Give back the entries that follow exactly as written. Any picture gets left out.
━━━━━━━━━━
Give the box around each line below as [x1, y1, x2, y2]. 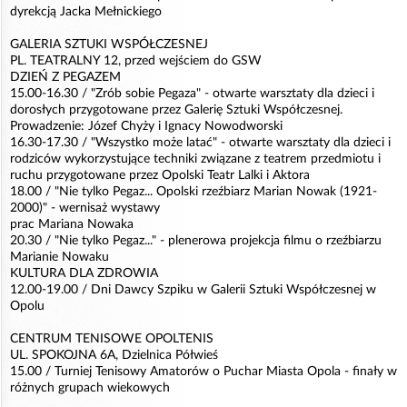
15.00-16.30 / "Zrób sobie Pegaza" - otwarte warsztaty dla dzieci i [10, 87, 374, 100]
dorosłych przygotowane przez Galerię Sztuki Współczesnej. [10, 104, 342, 116]
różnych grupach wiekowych [10, 382, 170, 394]
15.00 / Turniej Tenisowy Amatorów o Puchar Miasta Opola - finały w [10, 365, 397, 378]
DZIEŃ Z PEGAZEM [10, 71, 121, 84]
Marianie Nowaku [10, 251, 109, 263]
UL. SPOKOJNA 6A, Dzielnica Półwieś [10, 349, 218, 362]
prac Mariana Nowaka [10, 218, 134, 231]
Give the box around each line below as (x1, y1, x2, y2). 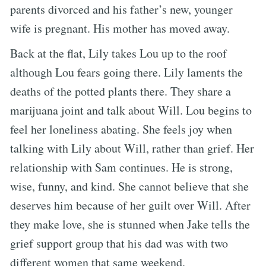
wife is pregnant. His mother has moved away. (10, 20, 230, 36)
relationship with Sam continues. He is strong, (10, 159, 233, 175)
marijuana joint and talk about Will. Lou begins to (10, 102, 252, 118)
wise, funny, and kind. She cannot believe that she (10, 178, 249, 194)
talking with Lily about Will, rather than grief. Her (10, 140, 254, 156)
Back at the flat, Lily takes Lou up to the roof (10, 45, 227, 61)
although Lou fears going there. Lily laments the (10, 64, 243, 80)
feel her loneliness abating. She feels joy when (10, 121, 232, 137)
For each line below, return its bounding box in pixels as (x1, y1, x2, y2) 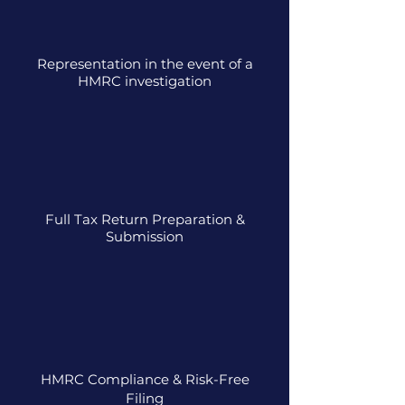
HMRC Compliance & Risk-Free (40, 371, 250, 388)
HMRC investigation (78, 72, 212, 89)
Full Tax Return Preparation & (44, 211, 245, 228)
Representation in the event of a (36, 55, 253, 72)
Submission (106, 228, 184, 245)
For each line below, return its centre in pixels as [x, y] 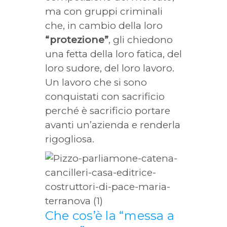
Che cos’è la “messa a [110, 216]
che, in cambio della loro [104, 26]
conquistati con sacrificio [105, 97]
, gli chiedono [141, 40]
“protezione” [77, 40]
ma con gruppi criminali [104, 11]
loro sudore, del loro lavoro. [110, 68]
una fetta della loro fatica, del [113, 54]
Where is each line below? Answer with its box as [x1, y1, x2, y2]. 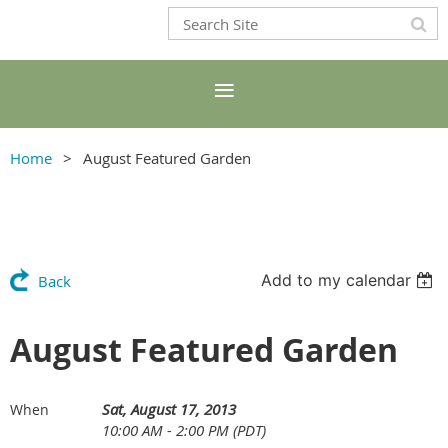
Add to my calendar [261, 270, 412, 290]
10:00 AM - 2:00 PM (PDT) [102, 420, 266, 440]
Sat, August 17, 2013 [102, 399, 236, 419]
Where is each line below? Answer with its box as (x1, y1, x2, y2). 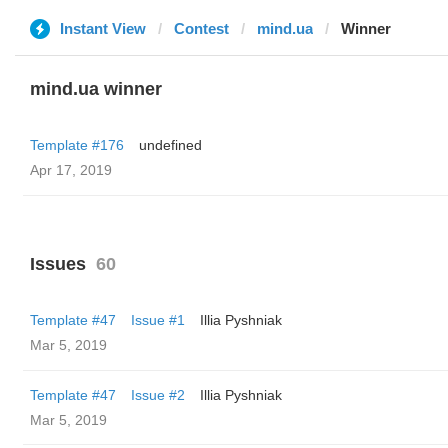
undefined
━━━━━━━━━━
◆ **ANSWER BOX**:
Give the box around each line below as [x1, y1, x2, y2]. 
15.00-16.30 / "Zrób sobie Pegaza" - otwarte warsztaty dla dzieci i [10, 87, 374, 100]
dorosłych przygotowane przez Galerię Sztuki Współczesnej. [10, 104, 342, 116]
różnych grupach wiekowych [10, 382, 170, 394]
15.00 / Turniej Tenisowy Amatorów o Puchar Miasta Opola - finały w [10, 365, 397, 378]
DZIEŃ Z PEGAZEM [10, 71, 121, 84]
Marianie Nowaku [10, 251, 109, 263]
UL. SPOKOJNA 6A, Dzielnica Półwieś [10, 349, 218, 362]
prac Mariana Nowaka [10, 218, 134, 231]
Give the box around each line below as (x1, y1, x2, y2). 
wife is pregnant. His mother has moved away. (10, 20, 230, 36)
relationship with Sam continues. He is strong, (10, 159, 233, 175)
marijuana joint and talk about Will. Lou begins to (10, 102, 252, 118)
wise, funny, and kind. She cannot believe that she (10, 178, 249, 194)
talking with Lily about Will, rather than grief. Her (10, 140, 254, 156)
Back at the flat, Lily takes Lou up to the roof (10, 45, 227, 61)
although Lou fears going there. Lily laments the (10, 64, 243, 80)
feel her loneliness abating. She feels joy when (10, 121, 232, 137)
For each line below, return its bounding box in pixels as (x1, y1, x2, y2) 
HMRC Compliance & Risk-Free (40, 371, 250, 388)
HMRC investigation (78, 72, 212, 89)
Full Tax Return Preparation & (44, 211, 245, 228)
Representation in the event of a (36, 55, 253, 72)
Submission (106, 228, 184, 245)
For each line below, return its centre in pixels as [x, y] 
Che cos’è la “messa a [110, 216]
che, in cambio della loro [104, 26]
conquistati con sacrificio [105, 97]
, gli chiedono [141, 40]
“protezione” [77, 40]
ma con gruppi criminali [104, 11]
loro sudore, del loro lavoro. [110, 68]
una fetta della loro fatica, del [113, 54]
Where is each line below? Answer with its box as [x1, y1, x2, y2]. 
Add to my calendar [261, 270, 412, 290]
10:00 AM - 2:00 PM (PDT) [102, 420, 266, 440]
Sat, August 17, 2013 [102, 399, 236, 419]
Where is each line below? Answer with its box as (x1, y1, x2, y2). 
undefined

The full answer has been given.